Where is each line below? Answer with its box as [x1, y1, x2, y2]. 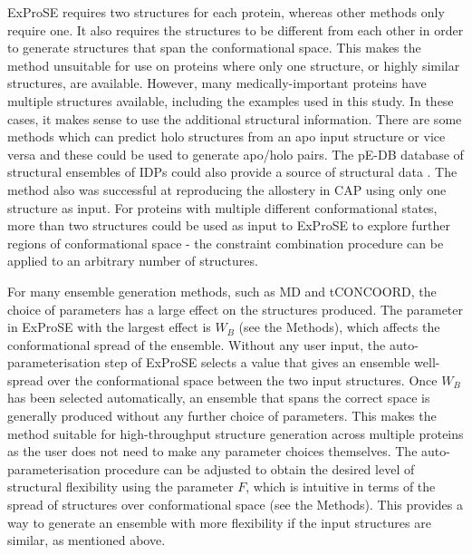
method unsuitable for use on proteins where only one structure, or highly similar [7, 55, 460, 74]
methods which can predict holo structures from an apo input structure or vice [7, 127, 446, 146]
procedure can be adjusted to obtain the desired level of [104, 459, 415, 478]
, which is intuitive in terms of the [246, 477, 436, 496]
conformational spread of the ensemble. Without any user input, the [7, 335, 386, 354]
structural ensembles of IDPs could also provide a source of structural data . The [7, 162, 458, 181]
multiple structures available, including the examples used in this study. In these [7, 91, 454, 110]
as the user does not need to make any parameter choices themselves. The [7, 442, 418, 461]
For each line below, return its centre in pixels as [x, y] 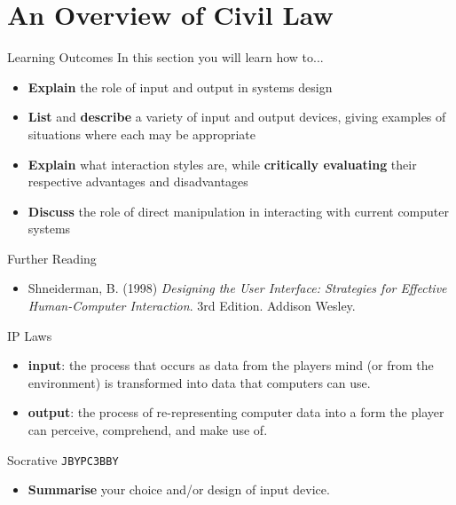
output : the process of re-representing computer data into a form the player [236, 412]
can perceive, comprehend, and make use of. [148, 430]
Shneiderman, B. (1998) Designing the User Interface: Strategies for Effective [237, 288]
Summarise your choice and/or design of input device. [179, 489]
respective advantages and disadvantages [138, 181]
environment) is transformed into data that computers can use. [199, 382]
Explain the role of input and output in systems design [180, 87]
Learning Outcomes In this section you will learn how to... [165, 57]
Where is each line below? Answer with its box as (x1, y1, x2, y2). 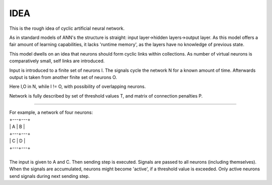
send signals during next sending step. (9, 173, 90, 179)
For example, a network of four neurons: (9, 109, 93, 116)
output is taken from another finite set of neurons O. (9, 74, 117, 80)
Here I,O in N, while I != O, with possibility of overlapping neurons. (9, 83, 146, 89)
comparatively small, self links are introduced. (9, 58, 105, 64)
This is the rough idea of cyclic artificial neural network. (9, 25, 125, 31)
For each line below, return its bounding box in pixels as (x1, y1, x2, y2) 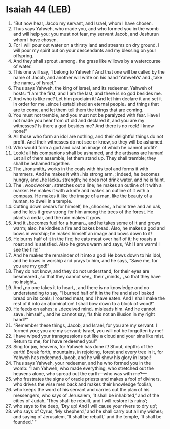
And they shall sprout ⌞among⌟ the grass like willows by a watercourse (13, 58, 161, 64)
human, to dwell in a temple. (13, 198, 73, 204)
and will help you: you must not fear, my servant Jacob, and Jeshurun (13, 31, 159, 37)
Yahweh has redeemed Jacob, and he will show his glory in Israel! (13, 354, 151, 361)
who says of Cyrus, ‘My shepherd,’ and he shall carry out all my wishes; (13, 408, 164, 414)
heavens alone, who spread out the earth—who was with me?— (13, 370, 147, 376)
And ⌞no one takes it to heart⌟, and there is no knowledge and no (13, 284, 149, 290)
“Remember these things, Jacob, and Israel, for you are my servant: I (13, 322, 157, 328)
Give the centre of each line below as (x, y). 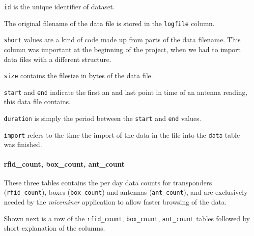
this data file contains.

----------------------------------------

• Try it
Output the data above in full. Skip every picture.

• Response
Where is each line below? Answer with its box as [x1, y1, x2, y2]. 
method unsuitable for use on proteins where only one structure, or highly similar [7, 55, 460, 74]
methods which can predict holo structures from an apo input structure or vice [7, 127, 446, 146]
procedure can be adjusted to obtain the desired level of [104, 459, 415, 478]
, which is intuitive in terms of the [246, 477, 436, 496]
conformational spread of the ensemble. Without any user input, the [7, 335, 386, 354]
structural ensembles of IDPs could also provide a source of structural data . The [7, 162, 458, 181]
multiple structures available, including the examples used in this study. In these [7, 91, 454, 110]
as the user does not need to make any parameter choices themselves. The [7, 442, 418, 461]
For each line below, return its centre in pixels as [x, y] 
output : the process of re-representing computer data into a form the player [236, 412]
can perceive, comprehend, and make use of. [148, 430]
Shneiderman, B. (1998) Designing the User Interface: Strategies for Effective [237, 288]
Summarise your choice and/or design of input device. [179, 489]
respective advantages and disadvantages [138, 181]
environment) is transformed into data that computers can use. [199, 382]
Explain the role of input and output in systems design [180, 87]
Learning Outcomes In this section you will learn how to... [165, 57]
Where is each line below? Answer with its box as (x1, y1, x2, y2). 
send signals during next sending step. (9, 173, 90, 179)
For example, a network of four neurons: (9, 109, 93, 116)
output is taken from another finite set of neurons O. (9, 74, 117, 80)
Here I,O in N, while I != O, with possibility of overlapping neurons. (9, 83, 146, 89)
comparatively small, self links are introduced. (9, 58, 105, 64)
This is the rough idea of cyclic artificial neural network. (9, 25, 125, 31)
For each line below, return its bounding box in pixels as (x1, y1, x2, y2) 
And they shall sprout ⌞among⌟ the grass like willows by a watercourse (13, 58, 161, 64)
human, to dwell in a temple. (13, 198, 73, 204)
and will help you: you must not fear, my servant Jacob, and Jeshurun (13, 31, 159, 37)
Yahweh has redeemed Jacob, and he will show his glory in Israel! (13, 354, 151, 361)
who says of Cyrus, ‘My shepherd,’ and he shall carry out all my wishes; (13, 408, 164, 414)
heavens alone, who spread out the earth—who was with me?— (13, 370, 147, 376)
And ⌞no one takes it to heart⌟, and there is no knowledge and no (13, 284, 149, 290)
“Remember these things, Jacob, and Israel, for you are my servant: I (13, 322, 157, 328)
Give the centre of each line below as (x, y). 
this data file contains.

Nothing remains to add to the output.